Möller, son of pastor Carl Möller (1816–1893) and grandson of general superintendent Johann Friedrich Möller , worked after studying law and political science at the universities of Tübingen , Göttingen and Berlin, first as a court assessor in Magdeburg, later in Lüneburg and Naumburg (Saale ) . In 1886 he became a government assessor and later a government councilor in Gumbinnen . From 1890 he was employed in Berlin in the Ministry of Spiritual, Educational and Medical Affairs, but already in the following year changed to the Evangelical Upper Church Council (EOK), the governing authority of the Evangelical Church of the older provinces of Prussia . Here he rose to the position of secular vice-president in 1904 and president in 1919.

The transformation of the regional church, which is dependent on the imperial rulers' church regiment, into the presbyterial-synodal church of the Old Prussian Union was largely designed by Möller. Since the chairmanship of the EOK was also associated with that of the German Evangelical Church Committee , Möller was also able to decisively promote the establishment of the German Evangelical Church Federation.
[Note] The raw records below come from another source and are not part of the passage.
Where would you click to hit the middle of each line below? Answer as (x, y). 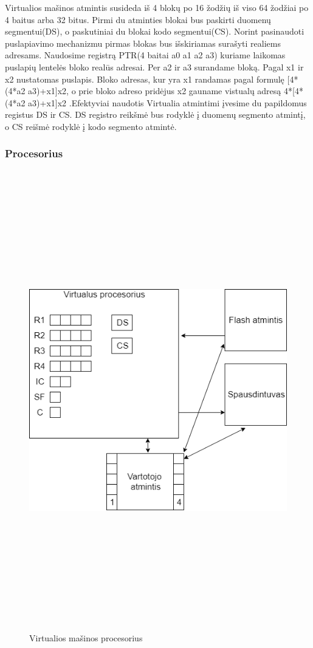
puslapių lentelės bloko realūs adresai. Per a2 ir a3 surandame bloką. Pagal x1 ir (154, 67)
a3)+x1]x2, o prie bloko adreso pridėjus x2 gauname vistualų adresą (155, 91)
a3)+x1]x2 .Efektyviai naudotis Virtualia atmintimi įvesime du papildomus (167, 102)
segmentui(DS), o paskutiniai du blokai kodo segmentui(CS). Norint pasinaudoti (155, 31)
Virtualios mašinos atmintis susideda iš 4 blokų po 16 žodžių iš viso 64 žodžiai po (157, 7)
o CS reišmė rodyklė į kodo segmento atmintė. (91, 126)
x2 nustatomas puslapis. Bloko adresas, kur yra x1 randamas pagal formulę (145, 79)
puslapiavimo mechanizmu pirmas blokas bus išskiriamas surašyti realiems (143, 43)

As chairman of DEKA, he was the highest representative of Protestantism in Germany and, among other things, campaigned for participation in the emerging ecumenical movement . Despite his basic monarchical attitude, he was more positive towards the republic than many other church leaders of his time; In 1923 and 1924, at the request of the Reich Government, he campaigned for the anniversary of the Weimar Constitution to be celebrated with a church service.

Möller retired on January 31, 1925 and moved to Göttingen.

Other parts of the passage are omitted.